◆ Work item: Each entry below must be given again word for word, with no pictures.
##### Supplied entries
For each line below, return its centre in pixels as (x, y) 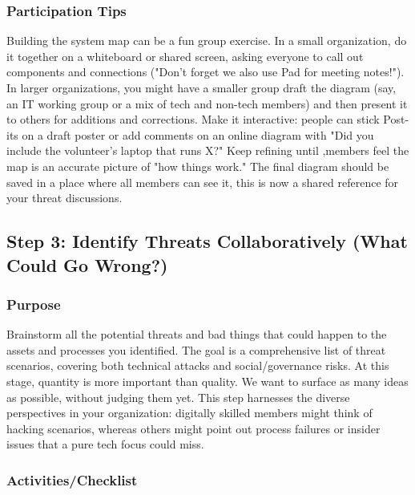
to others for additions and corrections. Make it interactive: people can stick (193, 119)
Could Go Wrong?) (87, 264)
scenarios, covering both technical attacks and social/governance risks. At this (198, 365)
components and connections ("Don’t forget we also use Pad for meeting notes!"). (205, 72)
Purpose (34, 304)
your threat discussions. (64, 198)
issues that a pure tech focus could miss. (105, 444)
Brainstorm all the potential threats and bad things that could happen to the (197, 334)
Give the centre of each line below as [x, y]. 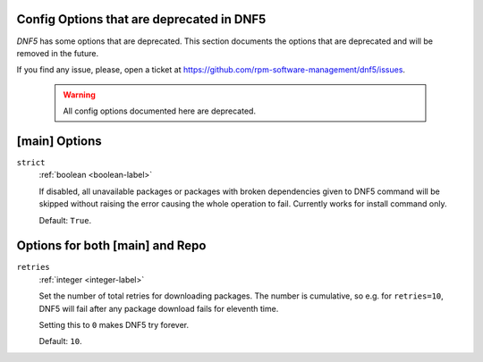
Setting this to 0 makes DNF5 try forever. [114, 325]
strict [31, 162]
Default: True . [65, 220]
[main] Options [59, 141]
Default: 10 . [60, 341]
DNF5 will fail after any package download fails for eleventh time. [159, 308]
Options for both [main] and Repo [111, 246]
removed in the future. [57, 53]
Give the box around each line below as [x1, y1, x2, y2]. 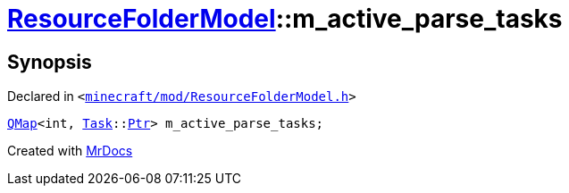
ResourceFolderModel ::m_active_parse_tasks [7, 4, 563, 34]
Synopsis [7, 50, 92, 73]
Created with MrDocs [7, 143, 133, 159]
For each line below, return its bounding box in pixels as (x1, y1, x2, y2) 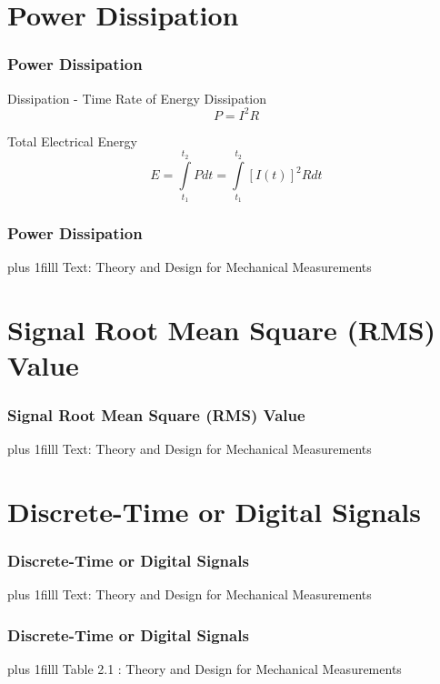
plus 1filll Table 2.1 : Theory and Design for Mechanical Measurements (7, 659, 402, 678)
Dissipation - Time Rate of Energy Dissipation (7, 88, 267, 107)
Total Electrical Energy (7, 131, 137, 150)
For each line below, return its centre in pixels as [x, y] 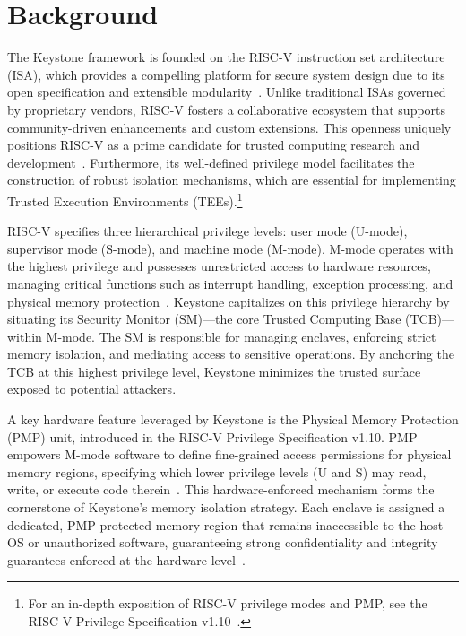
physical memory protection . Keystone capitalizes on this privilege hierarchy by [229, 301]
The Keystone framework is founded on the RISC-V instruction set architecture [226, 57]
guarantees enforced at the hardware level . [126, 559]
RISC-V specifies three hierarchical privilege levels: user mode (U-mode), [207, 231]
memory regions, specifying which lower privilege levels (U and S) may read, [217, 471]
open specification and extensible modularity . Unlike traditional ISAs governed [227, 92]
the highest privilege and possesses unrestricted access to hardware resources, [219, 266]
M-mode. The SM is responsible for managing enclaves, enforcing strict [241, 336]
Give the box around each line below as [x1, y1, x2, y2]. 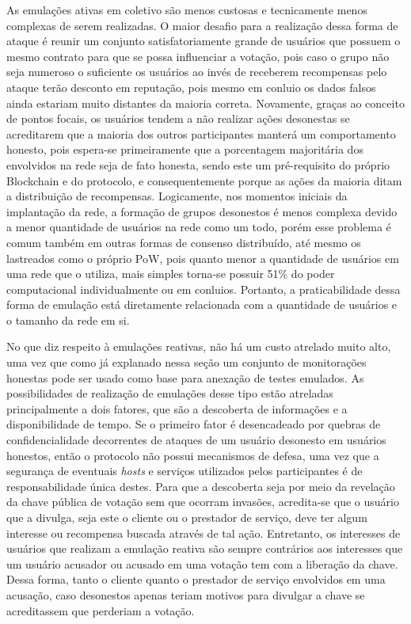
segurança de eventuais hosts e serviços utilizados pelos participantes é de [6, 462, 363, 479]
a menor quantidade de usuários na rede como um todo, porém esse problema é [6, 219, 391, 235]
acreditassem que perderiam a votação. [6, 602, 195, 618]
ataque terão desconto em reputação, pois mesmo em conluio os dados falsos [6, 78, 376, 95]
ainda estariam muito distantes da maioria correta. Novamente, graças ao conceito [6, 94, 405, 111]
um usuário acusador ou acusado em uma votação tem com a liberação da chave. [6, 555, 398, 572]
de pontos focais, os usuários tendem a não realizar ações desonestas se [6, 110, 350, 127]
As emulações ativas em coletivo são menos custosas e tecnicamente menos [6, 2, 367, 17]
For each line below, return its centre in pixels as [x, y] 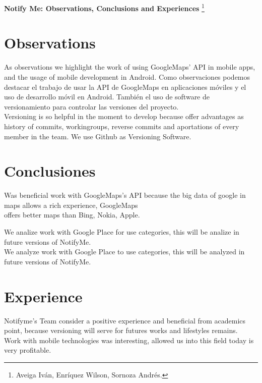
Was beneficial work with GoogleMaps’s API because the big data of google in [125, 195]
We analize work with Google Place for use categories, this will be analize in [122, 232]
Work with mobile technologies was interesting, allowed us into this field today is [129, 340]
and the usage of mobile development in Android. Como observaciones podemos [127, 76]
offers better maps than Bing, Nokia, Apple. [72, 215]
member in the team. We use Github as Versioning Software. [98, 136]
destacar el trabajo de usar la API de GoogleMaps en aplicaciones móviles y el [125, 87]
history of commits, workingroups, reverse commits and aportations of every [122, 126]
##########
◆ Exercise solution:
For each line below, return its centre in pixels as (x, y) 
to others for additions and corrections. Make it interactive: people can stick (193, 119)
Could Go Wrong?) (87, 264)
scenarios, covering both technical attacks and social/governance risks. At this (198, 365)
components and connections ("Don’t forget we also use Pad for meeting notes!"). (205, 72)
Purpose (34, 304)
your threat discussions. (64, 198)
issues that a pure tech focus could miss. (105, 444)
Brainstorm all the potential threats and bad things that could happen to the (197, 334)
Give the centre of each line below as [x, y]. 
Setting this to 0 makes DNF5 try forever. [114, 325]
strict [31, 162]
Default: True . [65, 220]
[main] Options [59, 141]
Default: 10 . [60, 341]
DNF5 will fail after any package download fails for eleventh time. [159, 308]
Options for both [main] and Repo [111, 246]
removed in the future. [57, 53]
Give the box around each line below as [x1, y1, x2, y2]. 
ResourceFolderModel ::m_active_parse_tasks [7, 4, 563, 34]
Synopsis [7, 50, 92, 73]
Created with MrDocs [7, 143, 133, 159]
For each line below, return its bounding box in pixels as (x1, y1, x2, y2) 
plus 1filll Table 2.1 : Theory and Design for Mechanical Measurements (7, 659, 402, 678)
Dissipation - Time Rate of Energy Dissipation (7, 88, 267, 107)
Total Electrical Energy (7, 131, 137, 150)
For each line below, return its centre in pixels as [x, y] 
physical memory protection . Keystone capitalizes on this privilege hierarchy by [229, 301]
The Keystone framework is founded on the RISC-V instruction set architecture [226, 57]
guarantees enforced at the hardware level . [126, 559]
RISC-V specifies three hierarchical privilege levels: user mode (U-mode), [207, 231]
memory regions, specifying which lower privilege levels (U and S) may read, [217, 471]
open specification and extensible modularity . Unlike traditional ISAs governed [227, 92]
the highest privilege and possesses unrestricted access to hardware resources, [219, 266]
M-mode. The SM is responsible for managing enclaves, enforcing strict [241, 336]
Give the box around each line below as [x1, y1, x2, y2]. 
segurança de eventuais hosts e serviços utilizados pelos participantes é de [6, 462, 363, 479]
a menor quantidade de usuários na rede como um todo, porém esse problema é [6, 219, 391, 235]
acreditassem que perderiam a votação. [6, 602, 195, 618]
ataque terão desconto em reputação, pois mesmo em conluio os dados falsos [6, 78, 376, 95]
ainda estariam muito distantes da maioria correta. Novamente, graças ao conceito [6, 94, 405, 111]
um usuário acusador ou acusado em uma votação tem com a liberação da chave. [6, 555, 398, 572]
de pontos focais, os usuários tendem a não realizar ações desonestas se [6, 110, 350, 127]
As emulações ativas em coletivo são menos custosas e tecnicamente menos [6, 2, 367, 17]
For each line below, return its centre in pixels as [x, y] 
Was beneficial work with GoogleMaps’s API because the big data of google in [125, 195]
We analize work with Google Place for use categories, this will be analize in [122, 232]
Work with mobile technologies was interesting, allowed us into this field today is [129, 340]
and the usage of mobile development in Android. Como observaciones podemos [127, 76]
offers better maps than Bing, Nokia, Apple. [72, 215]
member in the team. We use Github as Versioning Software. [98, 136]
destacar el trabajo de usar la API de GoogleMaps en aplicaciones móviles y el [125, 87]
history of commits, workingroups, reverse commits and aportations of every [122, 126]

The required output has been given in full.